Dennoch gilt im Wrestling weitestgehend: Die beteiligten Damen setzen auf die Erotik ihrer gestählten Körper, während die Männer mit ihr kokettieren. Die nächsten beiden Kämpfe bezeugen es. Im ersten tritt das Drei-Mann-Gespann The New Day gegen die samoanischen Zwillingsbrüder Jimmy und Jey Uso an, deren Kampf-Troika durch den Giganten Big Show komplettiert wird. In dem 6 Man Tag Team Match werden akustisch effektvolle Rückenklatscher zum Running Gag. Außerdem das wenig züchtig bedeckte Popogewackel. Eventuell antörnend soll das nicht sein, vielmehr lustig. Das sieht beim nächsten Kampf ganz anders aus: Ein Fight um die WWE Divas Championship. Die Art und Weise, wie Gothic-Braut Paige und ihre Kontrahentin Charlotte ihre Körper ausstellen, lässt keine Zweifel an ihrem vordergründigen Zweck. Ebenso das kaum verhüllende Schiedsrichter-Outfit von Summer Rae, einer aktiven Wrestlerin im Divas-Roster der WWE, die als Special Referee das Match entscheidet.

Großes Wrestling-Kino

Rae ist nämlich alles andere als unparteiisch. Sie befehdet sich seit einer Weile mit Paige. Als jene den Fight per Pinfall zu beenden droht, schafft sie es aufgrund eines schmerzenden Arms nicht, die nötigen drei Male auf den Ringboden zu klatschen – und die so um ihren Sieg gebrachte verliert das Match gegen Titelverteidigerin Charlotte. Großes Wrestling-Kino! Ric Flair, übrigens der Vater der unverdienten Siegerin, ist auch am Ring anwesend. Wohl, um seiner Tochter im Kampf beizustehen. Und natürlich, um alte Fans wie mich zu mobilisieren. Klar greift auch er zwischendurch ein, indem er Paige am Fuß festhält. Sein Auftritt verläuft jedoch weniger glanzvoll als gedacht. Das macht eben Wrestling aus einem. Wie konnte ich bloß erwarten, der Mann biete mehr als eine gute Figur als statischer Ring-Rentner? Eine spektakuläre Show, der alten Zeiten wegen, ist zu viel verlangt. So mancher seiner Generation ist lange begraben, hat nicht sein Alter von 67 Jahren erreicht.

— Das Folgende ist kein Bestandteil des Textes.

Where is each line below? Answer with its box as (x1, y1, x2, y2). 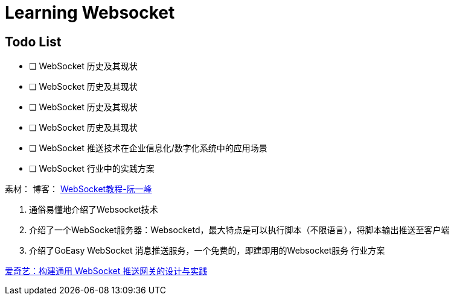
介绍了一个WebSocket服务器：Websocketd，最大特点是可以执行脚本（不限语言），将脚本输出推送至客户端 (29, 225, 450, 236)
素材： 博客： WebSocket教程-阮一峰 (5, 184, 152, 195)
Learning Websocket (5, 2, 175, 23)
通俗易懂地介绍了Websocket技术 (29, 204, 158, 215)
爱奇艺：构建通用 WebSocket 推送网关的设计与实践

In Magdeburg geht’s derweil aufs Ende zu. Kevin Owens und Dolph Ziggler begegnen sich im Ring. Der massige Owens macht sich unbeliebt, er wettert gegen das Publikum – und will nicht kämpfen. Er geht, da sind sie wieder, von Pussy-Rufen begleitet. Dass er in den Ring zurückgeprügelt wird, ist ebenso obligatorisch wie seine Niederlage. Dass im darauffolgenden Main Match, dem Street Fight zwischen Alberto del Rio und Roman Reigns, Klapptisch und -stuhl unter dem Ring verstaut sind, auch.

Die Sitzgarnitur hat nicht etwa ein Roadie vergessen: Klappstühle haben im Wrestling Tradition. Da kloppt man sich gerne mal mit diesen Gegenständen. Bei einem zünftigen Street Fight wie diesem scheinen sie gar unverzichtbar zu sein. Es kommt natürlich, wie es kommen muss: Der hünenhafte Roman Reigns rammt den nicht minder gigantischen Del Rio durch den in der Ringecke drapierten Tisch – und entscheidet den Kampf für sich.

Und das war´s dann. Zweieinhalb Stunden voller Action sind vorüber. Roman Reigns lässt es sich am Ende nicht nehmen, das Mikrofon des Ringsprechers zu ergreifen. Er erklärt dem Publikum, das es das beste der Welt sei.

Ob das tatsächlich stimmt? Ob es in einem von vorne bis hinten durchinszenierten Kosmos wie der WWE die Möglichkeit für Wahrhaftigkeit gibt?

Oh yeah, würde ›Macho Man‹ Randy Savage sagen.